| WORK TASK |
Reproduce the listing below in full and without alteration, apart from its pictures.
*** INPUT FOR THIS TASK ***
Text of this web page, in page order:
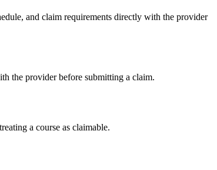
and claim requirements directly with the provider
the provider before submitting a claim.
a course as claimable.
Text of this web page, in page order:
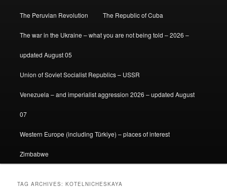
The Peruvian Revolution The Republic of Cuba
The war in the Ukraine – what you are not being told – 2026 –
updated August 05
Union of Soviet Socialist Republics – USSR
Venezuela – and imperialist aggression 2026 – updated August
07
Western Europe (including Türkiye) – places of interest
Zimbabwe
TAG ARCHIVES:KOTELNICHESKAYA
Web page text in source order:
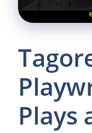
Plays
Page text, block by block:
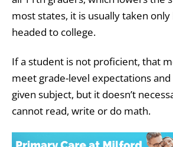
most states, it is usually taken
headed to college.
If a student is not proficient, that
meet grade-level expectations and
given subject, but it doesn’t
cannot read, write or do math.
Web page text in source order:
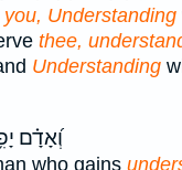
you, Understanding
thee,
Understanding
וְ֝אָדָ֗ם
who gains
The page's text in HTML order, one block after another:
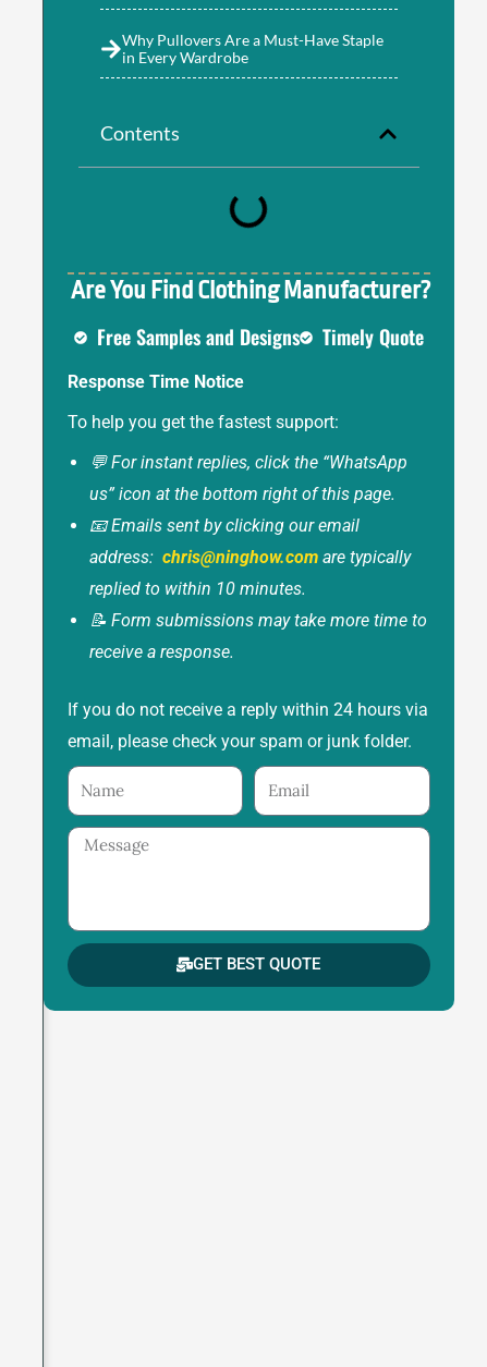
Why Pullovers Are a Must-Have Staple
in Every Wardrobe
Contents
Are You Find Clothing Manufacturer?
Free Samples and Designs
Timely Quote
Response Time Notice
To help you get the fastest support:
💬 For instant replies, click the “WhatsApp
us” icon at the bottom right of this page.
📧 Emails sent by clicking our email
address: chris@ninghow.comare typically
replied to within 10 minutes.
📝 Form submissions may take more time to
receive a response.
If you do not receive a reply within 24 hours via
email, please check your spam or junk folder.
Name Email
Message
GET BEST QUOTE
*** End of INPUT FOR THIS TASK ***
| TASK ANSWER |
Text of this web page, in page order:
and claim requirements directly with the provider
the provider before submitting a claim.
a course as claimable.
Text of this web page, in page order:
The Peruvian Revolution The Republic of Cuba
The war in the Ukraine – what you are not being told – 2026 –
updated August 05
Union of Soviet Socialist Republics – USSR
Venezuela – and imperialist aggression 2026 – updated August
07
Western Europe (including Türkiye) – places of interest
Zimbabwe
TAG ARCHIVES:KOTELNICHESKAYA
Web page text in source order:
Plays
Page text, block by block:
most states, it is usually taken
headed to college.
If a student is not proficient, that
meet grade-level expectations and
given subject, but it doesn’t
cannot read, write or do math.
Web page text in source order:
you, Understanding
thee,
Understanding
וְ֝אָדָ֗ם
who gains
The page's text in HTML order, one block after another:
Why Pullovers Are a Must-Have Staple
in Every Wardrobe
Contents
Are You Find Clothing Manufacturer?
Free Samples and Designs
Timely Quote
Response Time Notice
To help you get the fastest support:
💬 For instant replies, click the “WhatsApp
us” icon at the bottom right of this page.
📧 Emails sent by clicking our email
address: chris@ninghow.comare typically
replied to within 10 minutes.
📝 Form submissions may take more time to
receive a response.
If you do not receive a reply within 24 hours via
email, please check your spam or junk folder.
Name Email
Message
GET BEST QUOTE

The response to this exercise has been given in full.